There are two kinds of fashion names. There are some, like Chanel and Dior, that are familiar to those with even minimal knowledge of the fashion biz, and then there are those emerging brands that are the province of only the most learned of insiders. That’s where Yigal Azrouël fits.
His designs for both men and women give off rocker, surfer, and casually chic vibes—all at the same time. “I like the off thing,” Azrouël says. “I don’t like perfection. I like the unexpected. It’s much more interesting.” His women’s collection is for a “woman who appreciates fashion, has individual style, is very confident, and doesn’t follow trends.” His men’s line is very personal. “It’s what I wear,” he says. “I think about my closet. It’s about an effortless, cool attitude.” His spring/summer 2010 men’s collection features long, lightweight sailor-striped tops and vertical-striped pants that are made for walks on the beach, as well as buttery leather jackets and vests, and chunky-knit cardigans.
At the release of Azrouël’s current collection at upscale boutique George C. in Toronto, garments on display include a grey dress that looks like it had a run in with a Ginsu knife, artfully sliced along the torso and sewn onto an underlayer by hand. The viscose jerseys are washed in a special milk bath, which renders them so soft that the model comments she feels like she’s wearing nothing at all. A leather jacket hanging nearby features an asymmetric hem that zips off, which shortens it and provides a sleeker line. And on the wool vest next to that, the leather armholes are fused but look imperfect. The layering, draping, and slightly askew aspects are all a part of Azrouël’s signature.
Azrouël has several things going for him, not the least of which are his designs. The tall 37-year-old resembles Andy Garcia circa The Untouchables, with dark-chocolate brown eyes, hair carelessly falling over them, and stubble that looks more sexy than scruffy. Here at George C., he wears a hand-knit green cardigan with a navy and army green Japanese washed cotton tee, a grey scarf—a trademark he is rarely without—and narrow-legged blue moleskin pants from his fall 2008 collection. He appears effortless and cool; the image he cultivates is one part sweet and one part smouldering and mysterious. Personal questions are verboten, perhaps because gossip columnists have found much fodder in the celebrities and socialites often seen draped on his arm.
Unlike many designers, he didn’t always aspire to a life of fashion. Having grown up near the coast in the city of Ashdod, Israel, his main hobby was surfing, which he started when he was six years old.

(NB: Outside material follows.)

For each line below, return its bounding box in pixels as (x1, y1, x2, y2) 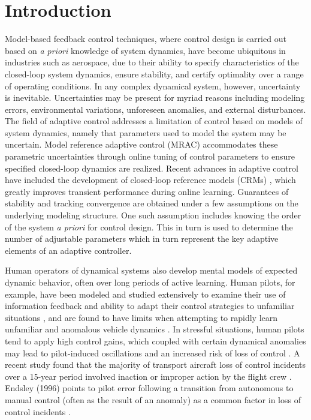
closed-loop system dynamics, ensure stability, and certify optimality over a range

In 1993, at the age of 20, Azrouël went on a trip to Paris that decided his career path. His mother’s family lived there, and a relative took him to a Dior show. “I remember clearly seeing André Leon Talley [currently the contributing editor at Vogue] walking in, with this big green coat and sunglasses on,” he says. “I didn’t know who he was, but it was interesting to me, seeing all the glamour. I had a dream that one day I would be there. So I went back [to Israel] and started drawing.”
Azrouël launched his womenswear line in 1998, shortly after moving to the United States. (He launched his menswear collection in fall 2007.) While he was living with his sister in Washington, D.C., he created clothes out of garments he bought at second-hand stores, and sold them to his sister’s friends. Since he could not afford to formally study fashion at school, he continued experimenting with design on his own. He eventually moved to New York and lived with four other guys and a dog in a friend’s basement apartment in Queens for a year while he worked on putting together a small collection of black matte jersey pieces (focusing on this material because it drapes well and was affordable). “My early pieces were very off—because I didn’t know patterning—but very interesting,” he says. “This is how it started.” Eventually his line was picked up by stores such as Fred Segal, Barneys New York, Neiman Marcus, Bergdorf Goodman, and Saks Fifth Avenue.
Today, Azrouël has two boutiques, one in New York’s Meatpacking District and the other in Water Mill, New York. A footwear collection is in the works, as is another retail space.
Although he may not have formal design training, Azrouël has plenty of fashion experience. He was the youngest of eight children, five of them girls. “They always, always, always inspire me,” he says. “I used to go shopping with them, and as a kid they always asked my opinion. I had an eye. If I didn’t like something, I wasn’t shy to say, ‘That doesn’t look good on you, you shouldn’t wear that.’” Fashion, he says, “is all about personality and the right attitude. It’s not about what you wear, but how you wear it.”